Barry Ritholtz, from The Big Picture blog, has been posting some great stuff in his gig at the Washington Post. I highlighted this piece a few weeks ago [May 9, 2011: When to Fire Your Mutual Fund Manager] and over the weekend we have his latest - The Many Hats of Great Investors. Worth the full read, I'll post the highlights below - but it definitely showcases the part of the market I like. That is, how it's essentially a multi dimensional 4 dimensional game of the highest order, like chess. And it only seems to get more complicated by the year with outside involvement by central bankers, and internal advancements by players of the silicon kind. (Although at times like this it is pretty simple - tell me where the dollar goes, and I can tell you more or less how everything else will move!)
As I've stated in this piece [Dec 31, 2010: The Year Ahead and Times Gone By] when I first came to the market in a serious way, I thought I could just analyze it to pieces, and break it down mathematically and it was as simple as that. If that was true, statisticians and engineers would be the greatest investors - rather than people from all sorts of backgrounds, including liberal arts. Barry explains below!
- From the next generation of Warren Buffett wannabes, I occasionally hear questions such as “What should I learn to become a great investor?” Contrary to popular belief, investing isn’t a traditional academic discipline. Money management is hardly a typical major. There are, of course, plenty of “Business Administration” undergrads, but their focus tends to be on running companies, rather than investing in them.
- We churn out MBAs like made-in-China widgets, yet few ever become outstanding investors. And don’t even ask about economists — the profession that missed the housing boom and bust, the Great Recession, the credit crisis and the market collapse.
- Great investors are savvy generalists. I can think of five fields that are hugely helpful to asset management. If you were to study these disciplines, your understanding of how markets work would greatly improve. And you would be a better investor.
- How? You will generate better risk-adjusted returns; meaning, you will get the most bang for the bucks you are putting at risk. You will suffer less from volatility — the stomach-churning ups and downs in the markets that are one part risk, one part opportunity. And you will avoid the typical mistakes that most investors make.
The five disciplines that can help:
- Historian: Knowing what has happened in the past (and how often) is an enormous advantage when it comes to investing. It informs you of the range of possibilities, allows you to conceptualize possible outcomes to various scenarios and provides a framework for thinking about market cycles.

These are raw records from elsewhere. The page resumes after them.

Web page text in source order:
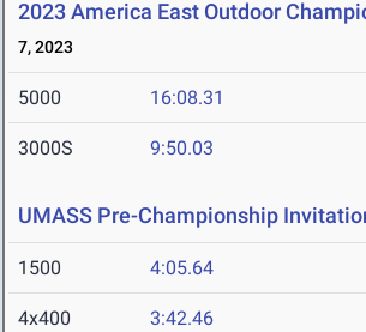
2023 America East Outdoor
7, 2023
5000 16:08.31
3000S 9:50.03
UMASS Pre-Championship
1500 4:05.64
4x400 3:42.46
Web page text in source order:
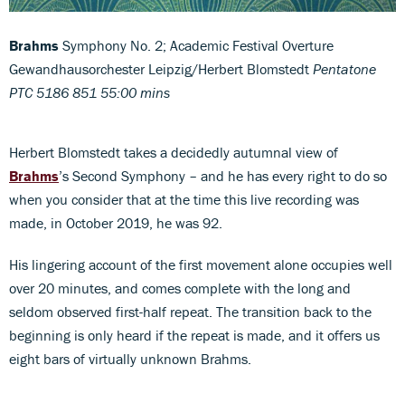
Brahms Symphony No. 2; Academic Festival Overture
Gewandhausorchester Leipzig/Herbert Blomstedt Pentatone
PTC 5186 851 55:00 mins
Herbert Blomstedt takes a decidedly autumnal view of
Brahms’s Second Symphony – and he has every right to do so
when you consider that at the time this live recording was
made, in October 2019, he was 92.
His lingering account of the first movement alone occupies well
over 20 minutes, and comes complete with the long and
seldom observed first-half repeat. The transition back to the
beginning is only heard if the repeat is made, and it offers us
eight bars of virtually unknown Brahms.
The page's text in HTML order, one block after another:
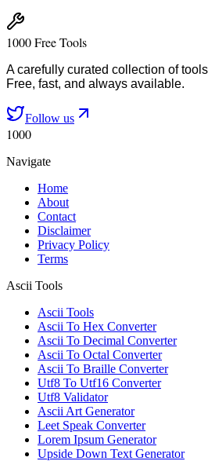
1000 Free Tools
A carefully curated collection of
Free, fast, and always available.
Follow us
1000
Navigate
Home
About
Contact
Disclaimer
Privacy Policy
Terms
Ascii Tools
Ascii Tools
Ascii To Hex Converter
Ascii To Decimal Converter
Ascii To Octal Converter
Ascii To Braille Converter
Utf8 To Utf16 Converter
Utf8 Validator
Ascii Art Generator
Leet Speak Converter
Lorem Ipsum Generator
Upside Down Text Generator
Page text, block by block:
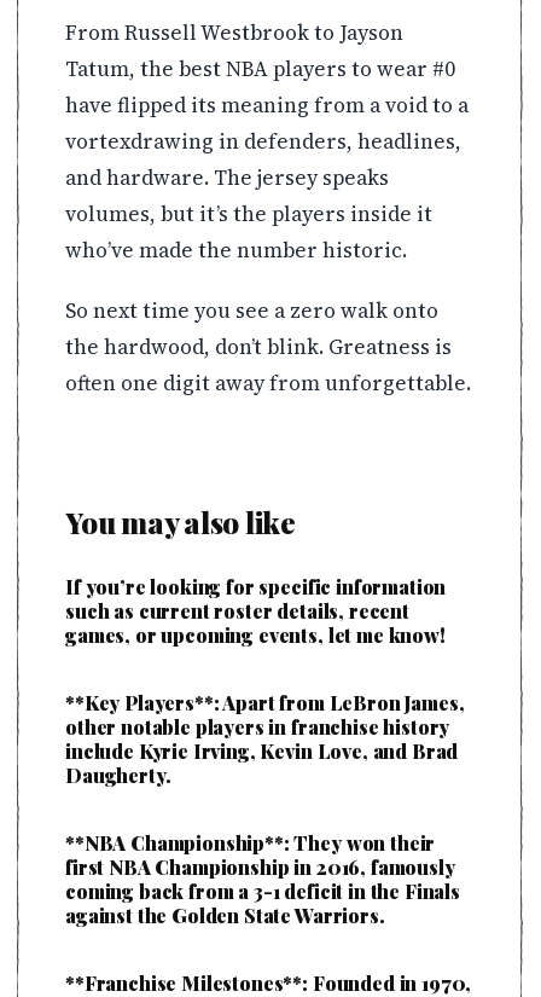
From Russell Westbrook to Jayson
Tatum, the best NBA players to wear #0
have flipped its meaning from a void to a
vortexdrawing in defenders, headlines,
and hardware. The jersey speaks
volumes, but it’s the players inside it
who’ve made the number historic.
So next time you see a zero walk onto
the hardwood, don’t blink. Greatness is
often one digit away from unforgettable.
You may also like
If you’re looking for specific information
such as current roster details, recent
games, or upcoming events, let me know!
**Key Players**: Apart from LeBron James,
other notable players in franchise history
include Kyrie Irving, Kevin Love, and Brad
Daugherty.
**NBA Championship**: They won their
first NBA Championship in 2016, famously
coming back from a 3-1 deficit in the Finals
against the Golden State Warriors.
**Franchise Milestones**: Founded in 1970,
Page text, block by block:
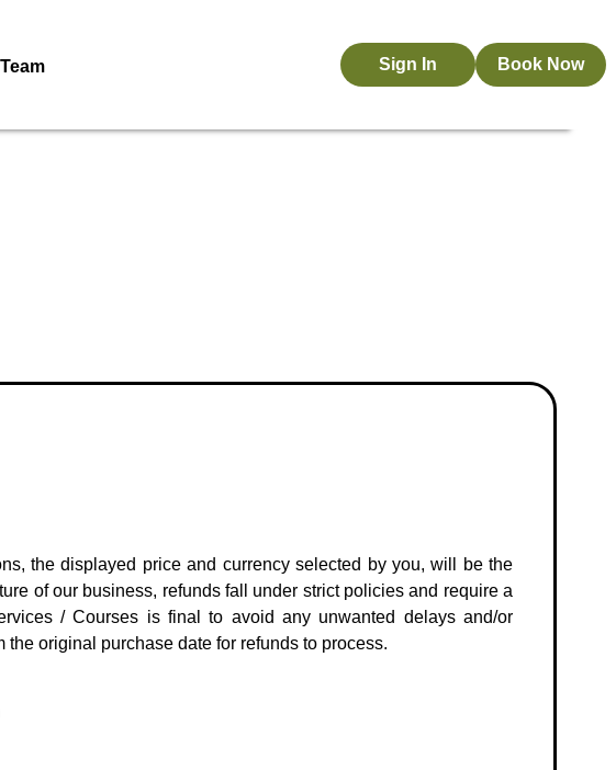
Book Now
Sign In
the displayed price and currency selected by you, will be the
of our business, refunds fall under strict policies and require a
/ Courses is final to avoid any unwanted delays and/or
original purchase date for refunds to process.
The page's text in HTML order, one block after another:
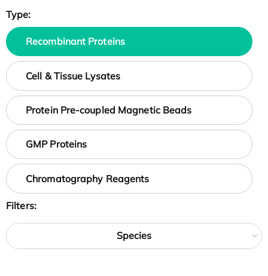
Type:
Recombinant Proteins
Cell & Tissue Lysates
Protein Pre-coupled Magnetic Beads
GMP Proteins
Chromatography Reagents
Filters:
Species
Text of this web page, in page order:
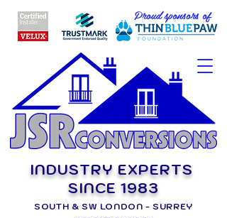
INDUSTRY EXPERTS
SINCE 1983
SOUTH & SW LONDON - SURREY
Proud sponsors of
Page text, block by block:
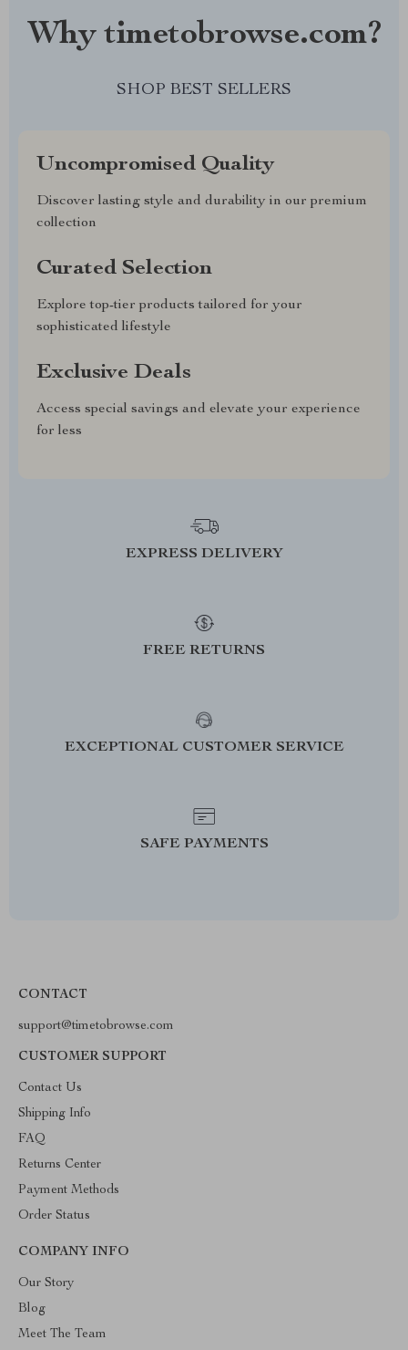
Why timetobrowse.com?
SHOP BEST SELLERS
Uncompromised Quality
Discover lasting style and durability in our premium
collection
Curated Selection
Explore top-tier products tailored for your
sophisticated lifestyle
Exclusive Deals
Access special savings and elevate your experience
for less
EXPRESS DELIVERY
FREE RETURNS
EXCEPTIONAL CUSTOMER SERVICE
SAFE PAYMENTS
CONTACT
support@timetobrowse.com
CUSTOMER SUPPORT
Contact Us
Shipping Info
FAQ
Returns Center
Payment Methods
Order Status
COMPANY INFO
Our Story
Blog
Meet The Team
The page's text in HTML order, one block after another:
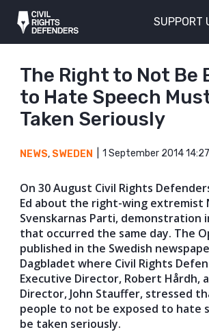
SUPPORT
The Right to Not Be
to Hate Speech
Taken Seriously
NEWS, SWEDEN 1 September 2014 14:27
On 30 August Civil Rights
Ed about the right-wing extremist
Svenskarnas Parti, demonstration
that occurred the same day. The
published in the Swedish
Dagbladet where Civil Rights
Executive Director, Robert Hårdh,
Director, John Stauffer, stressed
people to not be exposed to hate
be taken seriously.

- Psychiatrist: Fear and greed are the most enduring investor emotions. They lead to destructive behaviors. Not understanding your own psychology is the downfall of many an investor. The best financial plan becomes worthless if you are unprepared for the emotional turmoil that accompanies the ups and downs of markets. The crowd becomes an unthinking mob at tops and bottoms. Being able to read the emotional state of the market, as well as keeping your own emotions in check, are hallmarks of great investors.
- Trial lawyer: Good litigators are always skeptical, but not negative. Like a good litigator, you must question data, consider alternative explanations, argue against the obvious. You cannot blindly accept everything you hear as truth, nor can you reject everything out of hand. Being able to discern between information that is valuable and that which is not, is crucial.
- Mathematician/statistician: Investing is filled with math: compound interest-rates, dividend yields, long-term gains, price-to-earnings ratio, risk-adjusted returns, percentage draw downs, annualized rate of returns.
- Accountant: An understanding of basic accounting is essential to grasping the fundamental health of a company or business model. It is how you determine whether an existing company is profitable, or when a young firm might become profitable. But it also can help you determine when a formerly profitable company is heading down the wrong path. You don’t have to be a forensic accountant.